▶ _Exercise description_:
Collect every line in the records below that contains the word "College".

▶ _Stored data entries_:
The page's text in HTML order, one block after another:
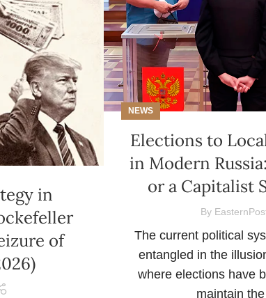
in
of
NEWS
Elections to
in Modern
or a Capitalist
By
The current political
entangled in the
where elections have
maintain
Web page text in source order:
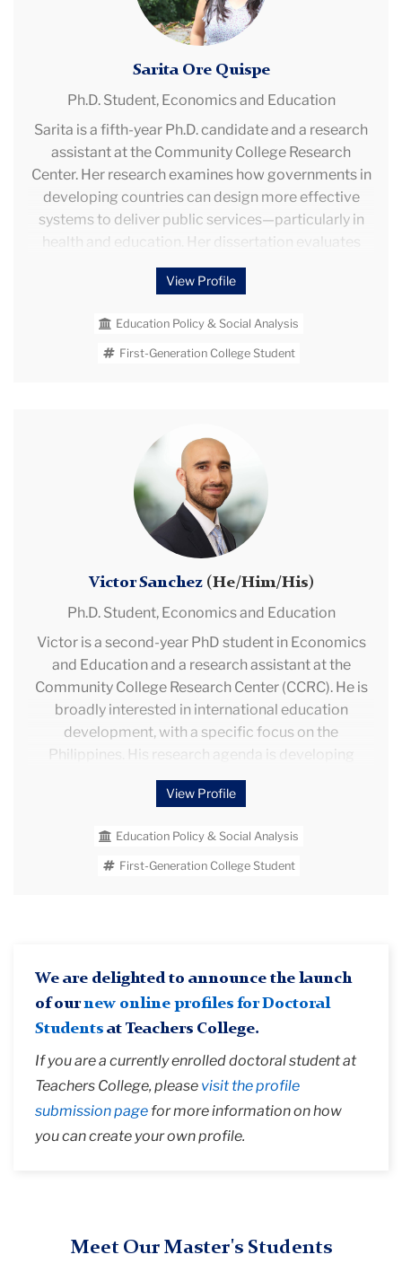
Sarita Ore Quispe
Ph.D. Student, Economics and Education
Sarita is a fifth-year Ph.D. candidate and a research
assistant at the Community College Research
Center. Her research examines how governments in
developing countries can design more effective
systems to deliver public services—particularly in
health and education. Her dissertation evaluates
how different incentive schemes affect workers’
behavior and child health outcomes through a
also developing a broader research agenda on how
environmental and institutional factors—such as
previously worked for the World Bank, Princeton
University, the Centro de Estudios sobre Desarrollo
Económico (CEDE), and the Instituto de Estudios
Peruanos (IEP). She also contributed to policy
design and evaluation at Peru’s Ministry of Economy
and Finance and the Ministry of Development and
Social Inclusion.
View Profile
Education Policy & Social Analysis
First-Generation College Student
Victor
Sanchez
Victor Sanchez(He/Him/His)
Ph.D. Student, Economics and Education
Victor is a second-year PhD student in Economics
and Education and a research assistant at the
Community College Research Center (CCRC). He is
broadly interested in international education
development, with a specific focus on the
Philippines. His research agenda is developing
around international teacher labor markets, teacher
supply in the Philippines, and remote information
Education Applied Research (PEAR) fellow and
CCRC research assistant, Victor on an Regional
View Profile
Education Policy & Social Analysis
First-Generation College Student
We are delighted to announce the launch
of ournew online profiles for Doctoral
Students at Teachers College.
If you are a currently enrolled doctoral student at
Teachers College, please visit the profile
submission page for more information on how
you can create your own profile.
Meet Our Master's Students

▶ _Answer for this exercise_:
assistant at the Community College Research
First-Generation College Student
Community College Research Center (CCRC). He is
First-Generation College Student
Students at Teachers College.
Teachers College, please visit the profile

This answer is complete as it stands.